The fifth element of a healthy relationship is feeling truly known and understood:
You should feel seen. Consider these questions: Does your partner really know you ? Does he like you? (It’s possible to feel that your partner loves you but doesn’t really like you.) Does he understand your dreams and ambitions? Does he grasp what your deepest loves are—whether those are people, or places, or hobbies? Do you feel that he’s on your team in life, that he’s got your back? Does he value what you give to the world? Is he a good friend to you?
After I read through Bancroft’s list, I felt ill. This in no way describes the relationship within my marriage. This is the foil to my marriage. Furthermore, the list felt somehow impossible. Fantastical even. Once again, it felt like Mr. Bancroft was in my head when he elaborated:
As you read through this list, you may be thinking, “Oh , I couldn’t possibly find a partner with whom I could have all that.” But this list describes the minimum a relationship should have, not pie in the sky. Expecting too little can keep you trapped in an unhealthy relationship.
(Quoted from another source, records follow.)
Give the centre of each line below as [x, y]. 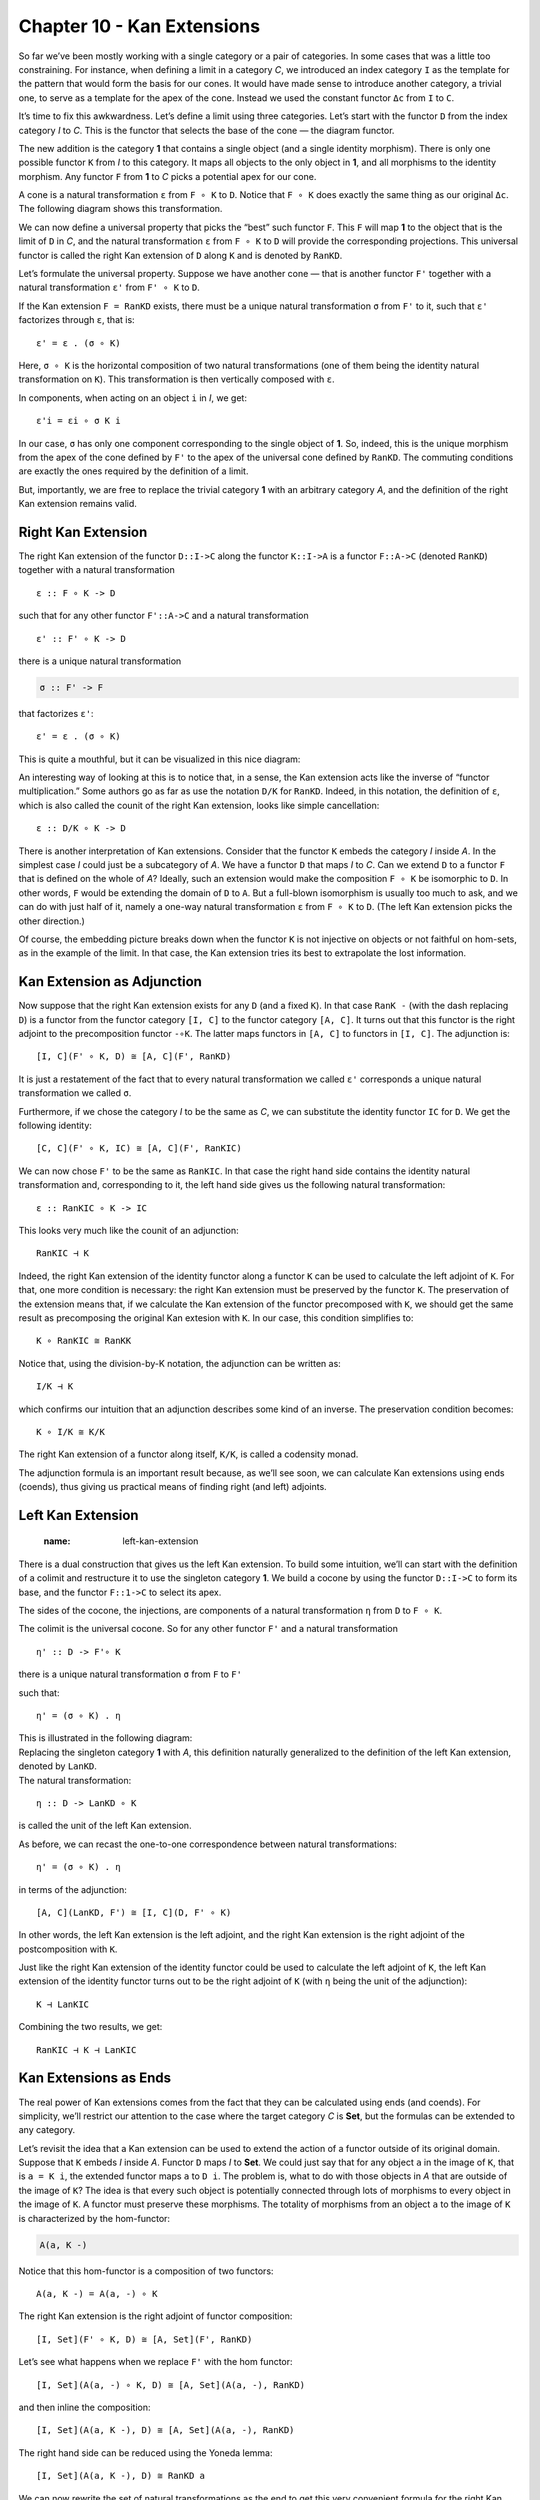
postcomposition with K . [68, 1949]
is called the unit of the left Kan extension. [105, 1826]
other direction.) [51, 921]
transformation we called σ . [75, 1093]
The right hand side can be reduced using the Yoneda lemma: [145, 2452]
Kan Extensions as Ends [95, 2078]
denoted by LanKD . [57, 1766]
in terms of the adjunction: [72, 1889]
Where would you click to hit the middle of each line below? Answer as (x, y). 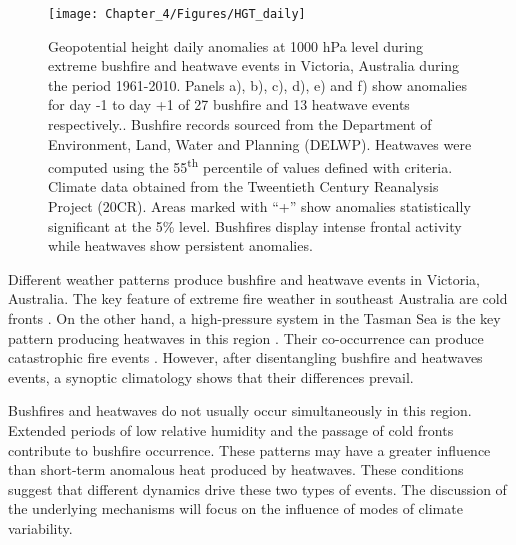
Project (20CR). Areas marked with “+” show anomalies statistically (259, 206)
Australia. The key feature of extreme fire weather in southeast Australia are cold (258, 298)
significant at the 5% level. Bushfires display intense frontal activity (255, 225)
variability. (40, 527)
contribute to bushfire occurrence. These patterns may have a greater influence (249, 449)
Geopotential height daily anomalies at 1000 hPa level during (235, 45)
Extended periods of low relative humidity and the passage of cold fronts (231, 430)
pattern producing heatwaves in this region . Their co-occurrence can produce (246, 337)
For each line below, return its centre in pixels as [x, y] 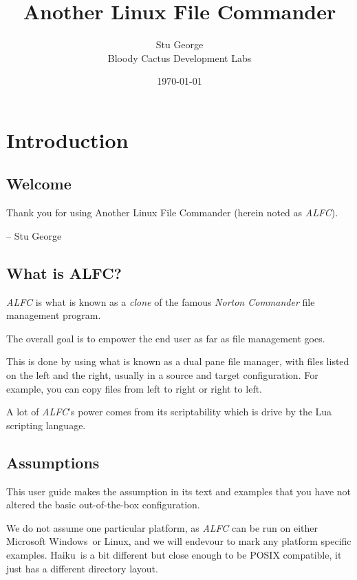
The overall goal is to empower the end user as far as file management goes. [166, 338]
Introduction [67, 139]
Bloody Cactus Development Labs [180, 58]
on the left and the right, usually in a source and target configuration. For [162, 375]
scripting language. [46, 425]
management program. [54, 315]
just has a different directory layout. [82, 568]
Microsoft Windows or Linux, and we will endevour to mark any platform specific [179, 541]
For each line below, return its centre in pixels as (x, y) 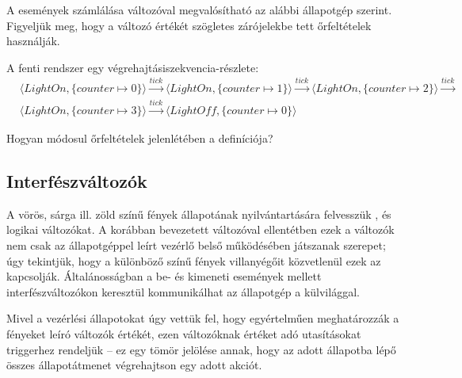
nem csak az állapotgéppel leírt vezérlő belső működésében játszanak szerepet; (196, 245)
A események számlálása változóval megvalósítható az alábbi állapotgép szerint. (199, 10)
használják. (33, 41)
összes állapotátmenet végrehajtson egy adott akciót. (134, 365)
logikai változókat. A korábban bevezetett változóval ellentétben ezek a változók (200, 229)
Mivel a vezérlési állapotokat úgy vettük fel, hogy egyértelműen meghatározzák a (203, 318)
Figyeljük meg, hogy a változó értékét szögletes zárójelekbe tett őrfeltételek (189, 25)
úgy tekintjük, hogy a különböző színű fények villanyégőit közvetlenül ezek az (194, 260)
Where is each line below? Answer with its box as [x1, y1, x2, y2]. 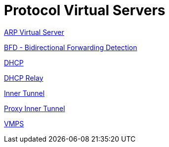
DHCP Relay [4, 73, 43, 82]
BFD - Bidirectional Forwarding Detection [4, 43, 137, 52]
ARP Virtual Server [4, 28, 64, 36]
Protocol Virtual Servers [4, 2, 166, 19]
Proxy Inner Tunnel [4, 104, 65, 113]
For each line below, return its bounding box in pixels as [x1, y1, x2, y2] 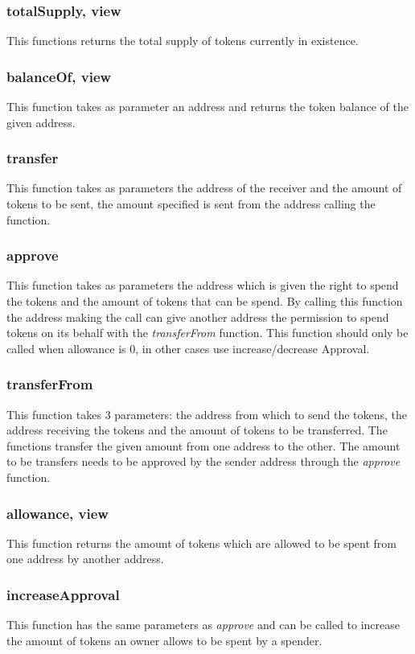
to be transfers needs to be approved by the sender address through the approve [6, 453, 401, 470]
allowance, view [6, 503, 109, 523]
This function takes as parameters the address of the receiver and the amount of [6, 179, 402, 196]
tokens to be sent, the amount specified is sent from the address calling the [6, 195, 376, 212]
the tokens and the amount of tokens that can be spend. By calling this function [6, 293, 403, 310]
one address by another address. [6, 550, 164, 567]
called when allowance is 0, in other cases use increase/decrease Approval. [6, 339, 370, 356]
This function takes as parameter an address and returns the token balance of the [6, 98, 409, 115]

You will tend to keep second-guessing yourself, feeling that you are to blame for having unreasonable desires.
This is the minimum?! Frankly, I was stunned. I sat at the table and tried not to openly weep. I have never experienced this in my marriage! Upon reflection, I realized that I had never experienced this sort of relational climate in my family. Maybe one of these criteria at one time or another but never all at once. Reading them again is still shocking to me. These criteria, aside from passionate intimacy, applies to all our close relationships. Respect, safety, feeling loved, and feeling understood are all qualities that should be a part of all our relationships be they with our friends, siblings, or parents. His final word on it once again:
Expecting too little can keep you trapped in an unhealthy relationship. You will tend to keep second-guessing yourself, feeling that you are to blame for having unreasonable desires.
This is incredible validation. It also takes off the blinders. “Hey, I haven’t been expecting too much! I don’t have unreasonable desires! I’m not crazy! I don’t think I should be blamed for all this!”
This is just Chapter 1. I highly recommend reading this book if you are in a relationship that isn’t working or if you feel crazy in your relationship. It is designed largely for women although men should read this if they suspect that they are in an abusive relationship. The book has a website of its own with bonus material for potentially abusive partners so that the women (or men) reading the book will not give the book itself to their partners. Mr. Bancroft knows his stuff.
Be brave! Read on…
It should be said that I did end my marriage. A little over a month after I wrote this post, my husband and I came to an agreement that our marriage was truly over after almost twenty years together. We separated three months later.
A year later I can say that it was by far the best decision I could have made.